TASK OBJECTIVE => Could you filter the records below and keep only the lines with the word "guard"?

[Stored data entries]
· · · · · · ·
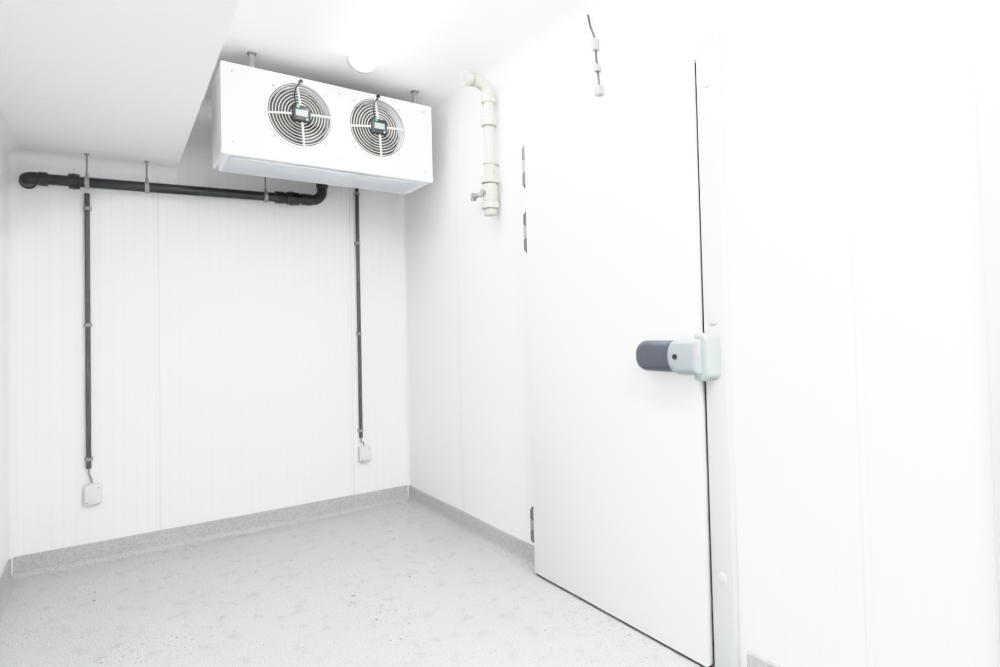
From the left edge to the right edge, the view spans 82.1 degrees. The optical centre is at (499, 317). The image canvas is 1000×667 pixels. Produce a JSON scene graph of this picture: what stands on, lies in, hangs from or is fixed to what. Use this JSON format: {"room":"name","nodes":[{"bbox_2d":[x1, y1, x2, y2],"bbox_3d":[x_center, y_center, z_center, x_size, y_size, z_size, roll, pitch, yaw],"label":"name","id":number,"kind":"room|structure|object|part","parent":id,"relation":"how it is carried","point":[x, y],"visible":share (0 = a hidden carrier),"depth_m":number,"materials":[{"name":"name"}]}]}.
{"room":"walk-in cold room","nodes":[
{"label":"walk-in cold room","id":0,"kind":"room"},
{"bbox_2d":[0,147,7,575],"bbox_3d":[-1.216,-0.071,0.910,0.100,2.670,4.900,0,-2,-34],"label":"wall","id":1,"kind":"structure","parent":0,"point":[3,159],"depth_m":2.83,"materials":[{"name":"white paint"}]},
{"bbox_2d":[0,559,16,620],"bbox_3d":[-1.132,1.207,0.917,0.034,0.112,4.900,0,-2,-34],"label":"baseboard","id":2,"kind":"structure","parent":1,"relation":"attached to","point":[7,582],"depth_m":2.75,"materials":[{"name":"plastic"}]},
{"bbox_2d":[0,107,19,156],"bbox_3d":[-1.171,-0.930,0.973,0.055,0.055,4.900,0,-2,-34],"label":"trim","id":3,"kind":"structure","parent":1,"relation":"attached to","point":[8,142],"depth_m":2.79,"materials":[{"name":"plastic"}]},
{"bbox_2d":[0,0,239,166],"bbox_3d":[-0.881,-1.184,1.178,0.769,0.449,4.900,0,-2,-34],"label":"ceiling","id":4,"kind":"structure","parent":0,"point":[124,80],"depth_m":2.15,"materials":[{"name":"white paint"}]},
{"bbox_2d":[19,153,327,205],"bbox_3d":[-1.735,-1.016,3.256,1.604,0.649,0.431,0,-2,-32],"label":"drain pipe","id":5,"kind":"object","parent":4,"relation":"hanging from","point":[28,180],"visible":0.91,"depth_m":3.27,"materials":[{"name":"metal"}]},
{"bbox_3d":[-2.227,-0.826,3.093,0.008,0.114,0.008,-1,-1,-11],"label":"hanger rod","id":6,"kind":"part","parent":5,"relation":"part of","materials":[{"name":"metal"}]},
{"bbox_3d":[-1.999,-0.832,3.246,0.008,0.106,0.008,-1,-1,-11],"label":"hanger rod","id":7,"kind":"part","parent":5,"relation":"part of","materials":[{"name":"metal"}]},
{"bbox_2d":[212,51,432,193],"bbox_3d":[-0.970,-1.078,3.261,1.159,0.558,0.360,0,-2,-34],"label":"evaporator unit","id":8,"kind":"object","parent":4,"relation":"attached to","point":[265,123],"visible":1,"depth_m":3.11,"materials":[{"name":"metal"}]},
{"bbox_3d":[-1.054,-1.069,3.028,0.340,0.340,0.012,0,-2,-34],"label":"guard seat","id":9,"kind":"part","parent":8,"relation":"part of","materials":[{"name":"white metal"}]},
{"bbox_3d":[-1.059,-1.069,3.035,0.100,0.090,0.076,0,-2,-34],"label":"motor","id":10,"kind":"part","parent":8,"relation":"part of","materials":[{"name":"black plastic"}]},
{"bbox_3d":[-0.984,-0.802,3.266,1.055,0.008,0.260,0,-2,-34],"label":"tray plate","id":11,"kind":"part","parent":8,"relation":"part of","materials":[{"name":"white metal"}]},
{"bbox_2d":[213,146,432,193],"bbox_3d":[-0.975,-0.821,3.270,1.159,0.040,0.324,0,-2,-34],"label":"drip tray","id":12,"kind":"object","parent":8,"relation":"on","point":[248,160],"depth_m":3.16,"materials":[{"name":"white metal"}]},
{"bbox_3d":[-0.701,-1.082,3.276,0.100,0.090,0.076,0,-2,-34],"label":"motor","id":13,"kind":"part","parent":8,"relation":"part of","materials":[{"name":"black plastic"}]},
{"bbox_3d":[-0.697,-1.082,3.269,0.340,0.340,0.012,0,-2,-34],"label":"guard seat","id":14,"kind":"part","parent":8,"relation":"part of","materials":[{"name":"white metal"}]},
{"bbox_2d":[18,108,403,555],"bbox_3d":[-1.645,0.002,3.633,2.431,2.670,0.100,0,-2,-34],"label":"wall","id":15,"kind":"structure","parent":0,"point":[224,339],"depth_m":3.46,"materials":[{"name":"white paint"}]},
{"bbox_2d":[7,153,18,573],"bbox_3d":[-2.510,0.230,2.958,0.040,2.221,0.040,0,-2,-34],"label":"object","id":16,"kind":"structure","parent":15,"relation":"attached to","point":[12,163],"depth_m":2.97,"materials":[{"name":"plastic"}]},
{"bbox_2d":[83,193,92,482],"bbox_3d":[-2.252,0.109,3.136,0.038,1.584,0.038,0,-2,-34],"label":"conduit","id":17,"kind":"object","parent":15,"relation":"attached to","point":[86,208],"visible":1,"depth_m":3.13,"materials":[{"name":"black plastic"}]},
{"bbox_2d":[84,483,101,505],"bbox_3d":[-2.216,0.957,3.122,0.080,0.113,0.048,0,-2,-34],"label":"junction box","id":18,"kind":"object","parent":15,"relation":"attached to","point":[92,492],"visible":1,"depth_m":3.11,"materials":[{"name":"white plastic"}]},
{"bbox_2d":[11,148,177,178],"bbox_3d":[-2.228,-0.855,3.181,0.769,0.055,0.055,0,-2,-34],"label":"trim","id":19,"kind":"structure","parent":15,"relation":"attached to","point":[21,154],"depth_m":3.18,"materials":[{"name":"plastic"}]},
{"bbox_2d":[200,97,211,109],"bbox_3d":[-1.313,-1.310,3.814,1.462,0.055,0.055,0,-2,-34],"label":"trim","id":20,"kind":"structure","parent":15,"relation":"attached to","point":[207,102],"depth_m":3.51,"materials":[{"name":"plastic"}]},
{"bbox_2d":[12,485,407,579],"bbox_3d":[-1.579,1.278,3.548,2.231,0.112,0.034,0,-2,-34],"label":"baseboard","id":21,"kind":"structure","parent":15,"relation":"attached to","point":[78,556],"depth_m":3.39,"materials":[{"name":"plastic"}]},
{"bbox_2d":[353,188,363,444],"bbox_3d":[-0.985,-0.194,4.002,0.042,2.152,0.038,0,-2,-34],"label":"conduit","id":22,"kind":"object","parent":15,"relation":"attached to","point":[356,193],"visible":0.97,"depth_m":3.99,"materials":[{"name":"black plastic"}]},
{"bbox_2d":[358,445,370,461],"bbox_3d":[-0.939,0.938,3.983,0.080,0.113,0.048,0,-2,-34],"label":"junction box","id":23,"kind":"object","parent":15,"relation":"attached to","point":[364,451],"visible":1,"depth_m":3.97,"materials":[{"name":"white plastic"}]},
{"bbox_2d":[398,193,410,496],"bbox_3d":[-0.698,-0.007,4.187,0.040,2.670,0.040,0,-2,-34],"label":"trim","id":24,"kind":"structure","parent":15,"relation":"attached to","point":[402,197],"depth_m":4.19,"materials":[{"name":"plastic"}]},
{"bbox_2d":[0,502,714,666],"bbox_3d":[-0.218,1.306,1.529,2.431,0.100,5.100,0,-2,-34],"label":"floor","id":25,"kind":"structure","parent":0,"point":[396,585],"depth_m":2.56,"materials":[{"name":"concrete"}]},
{"bbox_2d":[204,0,580,108],"bbox_3d":[-0.281,-1.462,1.593,2.431,0.100,5.100,0,-2,-34],"label":"ceiling","id":26,"kind":"structure","parent":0,"point":[313,40],"depth_m":2.84,"materials":[{"name":"white paint"}]},
{"bbox_2d":[347,0,437,73],"bbox_3d":[-0.317,-1.354,2.409,0.144,0.075,1.512,0,-2,-34],"label":"ceiling light","id":27,"kind":"object","parent":26,"relation":"attached to","point":[401,15],"depth_m":2.67,"materials":[{"name":"white plastic"}]},
{"bbox_2d":[406,0,999,666],"bbox_3d":[0.717,-0.085,2.212,0.100,2.670,4.900,0,-2,-34],"label":"wall","id":28,"kind":"structure","parent":0,"point":[864,500],"depth_m":1.76,"materials":[{"name":"white paint"}]},
{"bbox_2d":[407,485,534,571],"bbox_3d":[-0.246,1.247,3.536,0.034,0.112,1.545,0,-2,-34],"label":"baseboard","id":29,"kind":"structure","parent":28,"relation":"attached to","point":[504,543],"depth_m":3.38,"materials":[{"name":"plastic"}]},
{"bbox_2d":[461,70,499,216],"bbox_3d":[-0.136,-0.943,3.188,0.213,0.769,0.236,0,-2,-34],"label":"pvc pipe","id":30,"kind":"object","parent":28,"relation":"attached to","point":[489,180],"visible":1,"depth_m":3.12,"materials":[{"name":"white plastic"}]},
{"bbox_2d":[461,70,473,86],"bbox_3d":[-0.177,-1.290,3.089,0.035,0.078,0.078,0,-2,-34],"label":"socket","id":31,"kind":"object","parent":30,"relation":"attached to","point":[467,77],"depth_m":3.07,"materials":[{"name":"beige plastic"}]},
{"bbox_3d":[-0.128,-0.697,3.259,0.028,0.024,0.095,0,-2,-34],"label":"valve lever","id":32,"kind":"part","parent":30,"relation":"part of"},
{"bbox_2d":[481,93,494,104],"bbox_3d":[-0.065,-1.203,3.161,0.080,0.045,0.080,0,-2,-34],"label":"socket","id":33,"kind":"object","parent":30,"relation":"attached to","point":[486,98],"depth_m":3.13,"materials":[{"name":"beige plastic"}]},
{"bbox_2d":[484,208,496,216],"bbox_3d":[-0.051,-0.581,3.147,0.072,0.040,0.072,0,-2,-34],"label":"outlet","id":34,"kind":"object","parent":30,"relation":"attached to","point":[488,212],"depth_m":3.12,"materials":[{"name":"beige plastic"}]},
{"bbox_2d":[431,0,613,123],"bbox_3d":[0.623,-1.391,2.199,0.055,0.055,4.900,0,-2,-34],"label":"trim","id":35,"kind":"structure","parent":28,"relation":"attached to","point":[577,14],"depth_m":2.92,"materials":[{"name":"plastic"}]},
{"bbox_2d":[587,14,603,96],"bbox_3d":[0.416,-1.165,2.531,0.029,0.387,0.086,0,-2,-34],"label":"cable","id":36,"kind":"object","parent":28,"relation":"attached to","point":[599,89],"visible":1,"depth_m":2.51,"materials":[{"name":"white plastic"}]},
{"bbox_2d":[525,59,712,666],"bbox_3d":[0.442,0.163,2.474,0.038,2.175,0.999,0,-2,-34],"label":"door","id":37,"kind":"structure","parent":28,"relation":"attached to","point":[619,450],"depth_m":2.35,"materials":[{"name":"white metal"}]},
{"bbox_2d":[521,145,525,187],"bbox_3d":[0.128,-0.770,2.929,0.038,0.216,0.043,0,-2,-34],"label":"door hinge","id":38,"kind":"object","parent":37,"relation":"attached to","point":[523,147],"visible":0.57,"depth_m":2.91,"materials":[{"name":"metal"}]},
{"bbox_2d":[523,212,526,252],"bbox_3d":[0.136,-0.436,2.922,0.038,0.206,0.043,0,-2,-34],"label":"door hinge","id":39,"kind":"object","parent":37,"relation":"attached to","point":[524,215],"visible":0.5,"depth_m":2.91,"materials":[{"name":"metal"}]},
{"bbox_2d":[530,507,533,542],"bbox_3d":[0.170,1.039,2.888,0.038,0.176,0.043,0,-2,-34],"label":"door hinge","id":40,"kind":"object","parent":37,"relation":"attached to","point":[531,509],"visible":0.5,"depth_m":2.87,"materials":[{"name":"metal"}]},
{"bbox_2d":[537,574,712,666],"bbox_3d":[0.471,1.255,2.451,0.028,0.012,0.993,0,-2,-34],"label":"bottom sweep","id":41,"kind":"object","parent":37,"relation":"attached to","point":[537,574],"visible":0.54,"depth_m":2.34,"materials":[{"name":"rubber"}]},
{"bbox_2d":[636,333,720,380],"bbox_3d":[0.634,0.139,2.102,0.102,0.166,0.327,0,-2,-34],"label":"door handle","id":42,"kind":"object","parent":37,"relation":"attached to","point":[699,356],"depth_m":2.00,"materials":[{"name":"white plastic"}]},
{"bbox_2d":[695,63,714,665],"bbox_3d":[0.464,0.169,2.487,0.013,2.175,0.994,0,-2,-34],"label":"gasket","id":43,"kind":"object","parent":37,"relation":"attached to","point":[695,63],"visible":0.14,"depth_m":2.07,"materials":[{"name":"rubber"}]},
{"bbox_2d":[702,77,726,583],"bbox_3d":[0.751,0.035,2.013,0.009,1.776,0.036,0,-2,-34],"label":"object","id":44,"kind":"structure","parent":28,"relation":"attached to","point":[706,82],"depth_m":2.01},
{"bbox_2d":[696,31,740,666],"bbox_3d":[0.767,0.120,2.023,0.030,2.250,0.087,0,-2,-34],"label":"door frame","id":45,"kind":"structure","parent":28,"relation":"attached to","point":[708,47],"depth_m":2.01,"materials":[{"name":"plastic"}]},
{"bbox_2d":[747,651,780,666],"bbox_3d":[1.444,1.151,1.026,0.034,0.112,2.200,0,-2,-34],"label":"baseboard","id":46,"kind":"structure","parent":28,"relation":"attached to","point":[753,660],"depth_m":1.91,"materials":[{"name":"plastic"}]},
{"bbox_2d":[972,0,999,638],"bbox_3d":[1.413,-0.128,1.063,0.030,2.670,0.815,0,-2,-34],"label":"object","id":47,"kind":"structure","parent":28,"relation":"attached to","point":[986,13],"depth_m":1.38,"materials":[{"name":"white"}]}
]}
· · · · · · ·
SOLUTION TO THE PROBLEM =>
{"bbox_3d":[-1.054,-1.069,3.028,0.340,0.340,0.012,0,-2,-34],"label":"guard seat","id":9,"kind":"part","parent":8,"relation":"part of","materials":[{"name":"white metal"}]},
{"bbox_3d":[-0.697,-1.082,3.269,0.340,0.340,0.012,0,-2,-34],"label":"guard seat","id":14,"kind":"part","parent":8,"relation":"part of","materials":[{"name":"white metal"}]},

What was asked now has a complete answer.